| ACTIVITY |
Once you reach the line with "derive the full" below, copy each line exactly, stopping after the line with "unsigned int getIdade", and skip any pictures.
+ + + + +
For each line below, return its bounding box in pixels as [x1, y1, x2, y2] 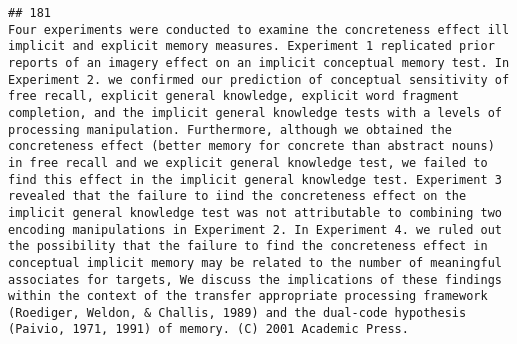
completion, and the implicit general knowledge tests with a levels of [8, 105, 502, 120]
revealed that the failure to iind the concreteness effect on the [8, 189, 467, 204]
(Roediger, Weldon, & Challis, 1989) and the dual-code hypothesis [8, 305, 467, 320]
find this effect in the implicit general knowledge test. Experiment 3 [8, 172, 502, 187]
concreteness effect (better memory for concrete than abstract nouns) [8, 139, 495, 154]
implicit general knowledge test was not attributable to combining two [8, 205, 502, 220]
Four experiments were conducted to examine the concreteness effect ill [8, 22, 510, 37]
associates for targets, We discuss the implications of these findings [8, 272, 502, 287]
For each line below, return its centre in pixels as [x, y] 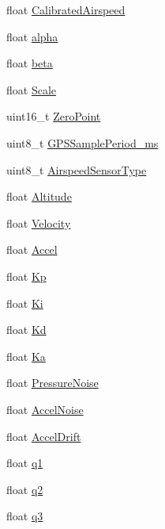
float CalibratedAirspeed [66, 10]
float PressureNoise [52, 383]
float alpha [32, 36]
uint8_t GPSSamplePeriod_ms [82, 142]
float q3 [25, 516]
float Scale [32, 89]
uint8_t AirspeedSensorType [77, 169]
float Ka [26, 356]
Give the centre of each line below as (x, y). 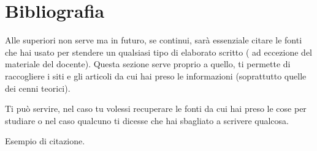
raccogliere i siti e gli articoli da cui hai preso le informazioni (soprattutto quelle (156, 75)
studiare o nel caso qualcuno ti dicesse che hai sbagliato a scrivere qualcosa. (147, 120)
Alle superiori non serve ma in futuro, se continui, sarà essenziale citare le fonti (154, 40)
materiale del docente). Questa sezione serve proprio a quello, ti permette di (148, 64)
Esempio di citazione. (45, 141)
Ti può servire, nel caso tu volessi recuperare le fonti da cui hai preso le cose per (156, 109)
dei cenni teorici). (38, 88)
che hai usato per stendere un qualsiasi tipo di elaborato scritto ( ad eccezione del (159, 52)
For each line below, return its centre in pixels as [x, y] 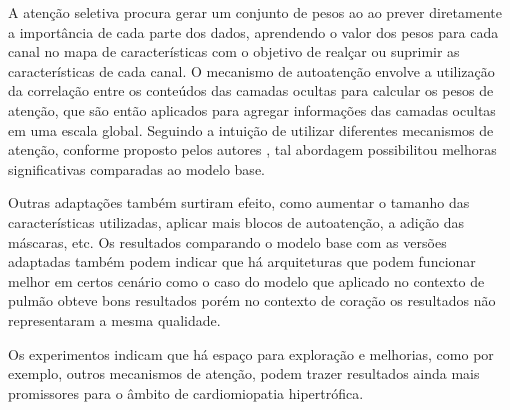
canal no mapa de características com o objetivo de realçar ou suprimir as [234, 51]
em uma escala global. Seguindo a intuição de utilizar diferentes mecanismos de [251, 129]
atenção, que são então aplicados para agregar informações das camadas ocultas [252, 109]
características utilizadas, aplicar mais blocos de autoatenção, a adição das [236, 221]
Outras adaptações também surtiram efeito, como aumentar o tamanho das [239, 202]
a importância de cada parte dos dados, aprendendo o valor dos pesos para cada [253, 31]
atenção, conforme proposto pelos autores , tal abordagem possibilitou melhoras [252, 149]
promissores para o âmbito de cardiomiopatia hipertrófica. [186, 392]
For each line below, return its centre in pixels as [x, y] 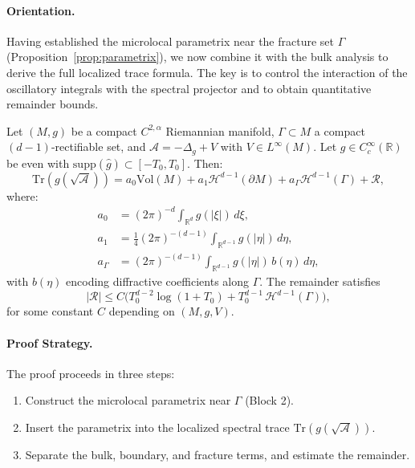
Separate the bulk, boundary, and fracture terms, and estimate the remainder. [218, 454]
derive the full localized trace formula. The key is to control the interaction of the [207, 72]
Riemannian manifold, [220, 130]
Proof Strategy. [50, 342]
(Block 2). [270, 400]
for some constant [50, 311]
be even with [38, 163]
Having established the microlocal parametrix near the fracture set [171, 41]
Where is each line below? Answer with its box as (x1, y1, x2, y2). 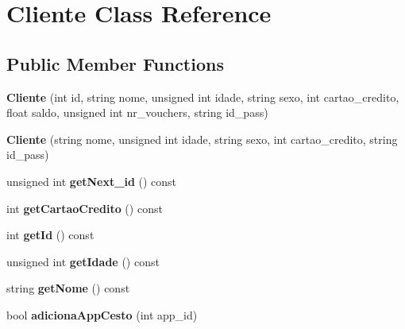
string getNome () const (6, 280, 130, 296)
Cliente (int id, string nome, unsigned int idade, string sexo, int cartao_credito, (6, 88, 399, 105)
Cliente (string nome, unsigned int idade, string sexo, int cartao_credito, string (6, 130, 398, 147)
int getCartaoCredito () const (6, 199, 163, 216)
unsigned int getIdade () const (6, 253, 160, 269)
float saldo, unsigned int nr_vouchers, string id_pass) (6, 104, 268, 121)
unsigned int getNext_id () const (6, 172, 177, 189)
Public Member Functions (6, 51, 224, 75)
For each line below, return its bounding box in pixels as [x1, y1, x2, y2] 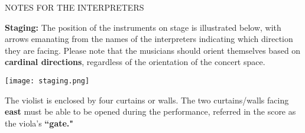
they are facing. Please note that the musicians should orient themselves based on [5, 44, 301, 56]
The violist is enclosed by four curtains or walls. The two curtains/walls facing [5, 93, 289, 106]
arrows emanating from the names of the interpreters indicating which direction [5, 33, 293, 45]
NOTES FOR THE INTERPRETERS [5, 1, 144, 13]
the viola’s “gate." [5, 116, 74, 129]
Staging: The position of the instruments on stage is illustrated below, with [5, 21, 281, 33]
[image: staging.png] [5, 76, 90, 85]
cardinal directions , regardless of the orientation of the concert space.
+ + + + +
| ANSWER SECTION |
derive the full localized trace formula. The key is to control the interaction of the [207, 72]
Riemannian manifold, [220, 130]
Proof Strategy. [50, 342]
(Block 2). [270, 400]
for some constant [50, 311]
be even with [38, 163]
Having established the microlocal parametrix near the fracture set [171, 41]
Where is each line below? Answer with its box as (x1, y1, x2, y2). 
string getNome () const (6, 280, 130, 296)
Cliente (int id, string nome, unsigned int idade, string sexo, int cartao_credito, (6, 88, 399, 105)
Cliente (string nome, unsigned int idade, string sexo, int cartao_credito, string (6, 130, 398, 147)
int getCartaoCredito () const (6, 199, 163, 216)
unsigned int getIdade () const (6, 253, 160, 269)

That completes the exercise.